For the ultimate cool Yule
Ah, the holidays… when all good geek brains turn to thoughts of e-goodies and tech toys. Yes, it’s time for the annual round-up of my top tech gift ideas for you and yours, with items for all budgets and every tech lover on your gift list.
I led off late last year, with a post-holiday wrap-up of all the things Santa forgot or that people didn’t realize they (or others) might have wanted to find in their stocking or unwrap for Hanukkah. And, looking back, I see a number of things that tech lovers will still have on their list for this year.
Starting on the low and practical end, let’s start with power. I still think the flexible outlet options offered by PowerSquid will be vastly useful in many a household. But as we all get ready to wrestle with “batteries not included” and “batteries quickly exhausted,” one of the power options that’s new this year is something that I’ve been waiting for: pre-charged rechargeable batteries.
The usual suspects in the battery world have been working on my wish list this year and came out with AA and AAA batteries that not only can be recharged up to 1,000 times and can charge in 15 minutes with a high-speed charger, but that also come pre-charged in the package.
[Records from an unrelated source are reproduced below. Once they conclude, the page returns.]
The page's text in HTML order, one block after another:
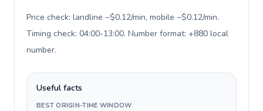
Price check: landline ~$0.12/min, mobile ~$0.12/min.
Timing check: 04:00-13:00. Number format: +880 local
number.
Useful facts
BEST ORIGIN-TIME WINDOW
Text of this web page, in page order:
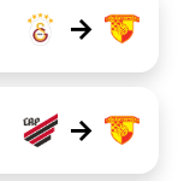
→
→
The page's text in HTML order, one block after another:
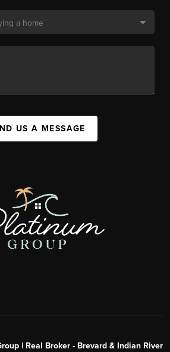
US A MESSAGE
| Real Broker - Brevard & Indian River
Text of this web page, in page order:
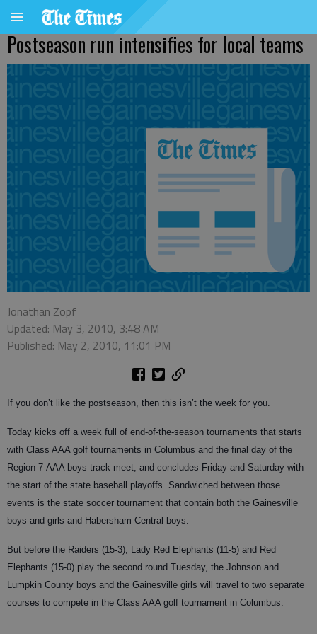
Postseason run intensifies for local teams
Jonathan Zopf
Updated: May 3, 2010, 3:48 AM
Published: May 2, 2010, 11:01 PM
If you don’t like the postseason, then this isn’t the week for you.
Today kicks off a week full of end-of-the-season tournaments that starts
with Class AAA golf tournaments in Columbus and the final day of the
Region 7-AAA boys track meet, and concludes Friday and Saturday with
the start of the state baseball playoffs. Sandwiched between those
events is the state soccer tournament that contain both the Gainesville
boys and girls and Habersham Central boys.
But before the Raiders (15-3), Lady Red Elephants (11-5) and Red
Elephants (15-0) play the second round Tuesday, the Johnson and
Lumpkin County boys and the Gainesville girls will travel to two separate
courses to compete in the Class AAA golf tournament in Columbus.
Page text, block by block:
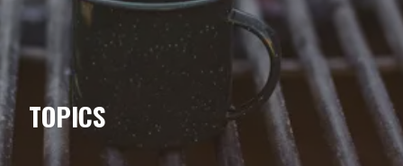
TOPICS
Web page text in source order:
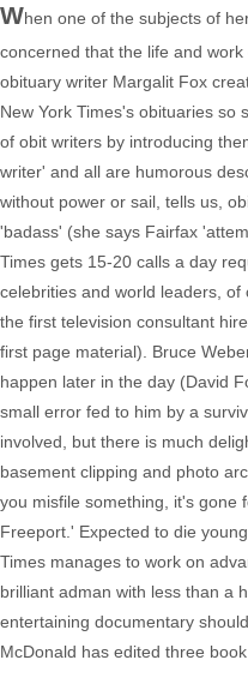
When one of the subjects of
concerned that the life and
obituary writer Margalit Fox
New York Times's obituaries so
of obit writers by introducing
writer' and all are humorous
without power or sail, tells us,
'badass' (she says Fairfax
Times gets 15-20 calls a day
celebrities and world leaders,
the first television consultant
first page material). Bruce
happen later in the day (David
small error fed to him by a
involved, but there is much
basement clipping and photo
you misfile something, it's gone
Freeport.' Expected to die
Times manages to work on
brilliant adman with less than a
entertaining documentary
McDonald has edited three
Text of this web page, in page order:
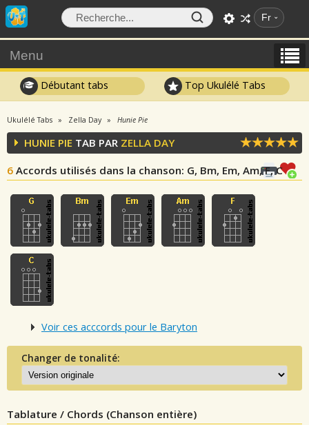
Fr
Menu
Débutant tabs Top Ukulélé Tabs
Ukulélé Tabs Zella Day Hunie Pie
HUNIE PIE TAB PAR ZELLA DAY
6 Accords utilisés dans la chanson: G, Bm, Em, Am, F, C
Voir ces acccords pour le Baryton
Changer de tonalité:
Tablature / Chords (Chanson entière)
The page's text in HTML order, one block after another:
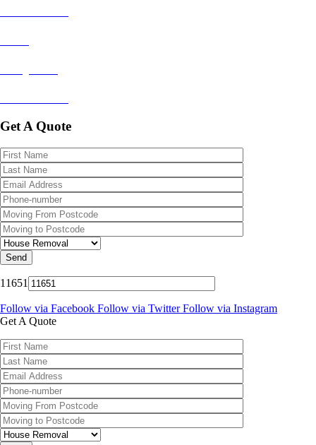
Get A Quote
11651
Follow via Facebook Follow via Twitter Follow via Instagram
Get A Quote
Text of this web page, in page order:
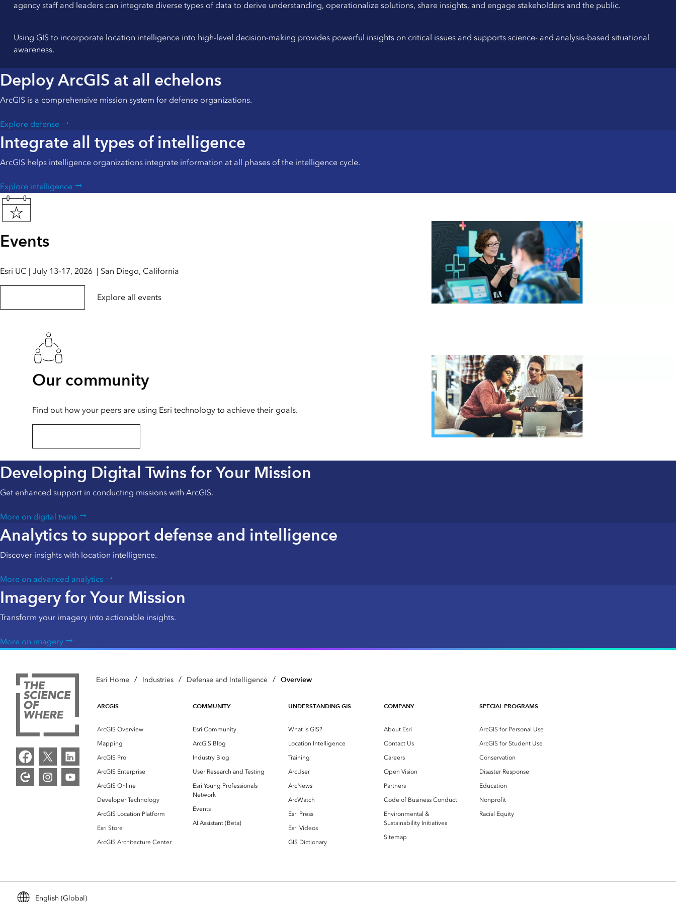
agency staff and leaders can integrate diverse types of data to derive understanding, operationalize solutions, share insights, and engage stakeholders and the public.
Using GIS to incorporate location intelligence into high-level decision-making provides powerful insights on critical issues and supports science- and analysis-based situational
awareness.
Deploy ArcGIS at all echelons
ArcGIS is a comprehensive mission system for defense organizations.
Explore defense
Integrate all types of intelligence
ArcGIS helps intelligence organizations integrate information at all phases of the intelligence cycle.
Explore intelligence
Events
Esri UC | July 13–17, 2026 | San Diego, California
Explore the event page Explore all events
Our community
Find out how your peers are using Esri technology to achieve their goals.
Explore stories and resources
Developing Digital Twins for Your Mission
Get enhanced support in conducting missions with ArcGIS.
More on digital twins
Analytics to support defense and intelligence
Discover insights with location intelligence.
More on advanced analytics
Imagery for Your Mission
Transform your imagery into actionable insights.
More on imagery
Esri Home / Industries / Defense and Intelligence / Overview
ARCGIS
ArcGIS Overview
Mapping
ArcGIS Pro
ArcGIS Enterprise
ArcGIS Online
Developer Technology
ArcGIS Location Platform
Esri Store
ArcGIS Architecture Center
COMMUNITY
Esri Community
ArcGIS Blog
Industry Blog
User Research and Testing
Esri Young Professionals
Network
Events
AI Assistant (Beta)
UNDERSTANDING GIS
What is GIS?
Location Intelligence
Training
ArcUser
ArcNews
ArcWatch
Esri Press
Esri Videos
GIS Dictionary
COMPANY
About Esri
Contact Us
Careers
Open Vision
Partners
Code of Business Conduct
Environmental &
Sustainability Initiatives
Sitemap
SPECIAL PROGRAMS
ArcGIS for Personal Use
ArcGIS for Student Use
Conservation
Disaster Response
Education
Nonprofit
Racial Equity
English (Global)
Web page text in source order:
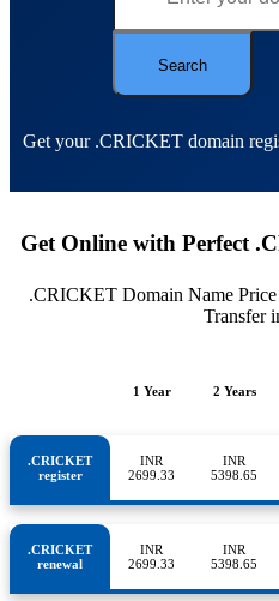
Get your .CRICKET domain
Get Online with Perfect
.CRICKET Domain Name
Transfer
1 Year 2 Years
.CRICKET
register
INR
2699.33
INR
5398.65
.CRICKET
renewal
INR
2699.33
INR
5398.65

This means that you no longer have to choose between rechargeable batteries and getting that gadget going the moment you step out of the store.
They go by various names: hybrid, pre-charged rechargeables, etc.… But the key here is that they merge the function of those pre-charged alkaline batteries we are still buying (and throwing away, for most of us) by the boatload with the more expensive and much longer lasting rechargeable. A 15-minute charger was a major step ahead for rechargeable batteries (and the environment) but taking inconvenience out of buying a rechargeable at the time you need instant power is a huge leap forward.
These are great companions for the new portable battery-powered device chargers, such as Energizer’s Energi to Go, (about $20) which generally take two AA batteries and can charge or operate a variety of cell phones, music players and other portable devices even while you’re far away from an outlet, without interrupting your use.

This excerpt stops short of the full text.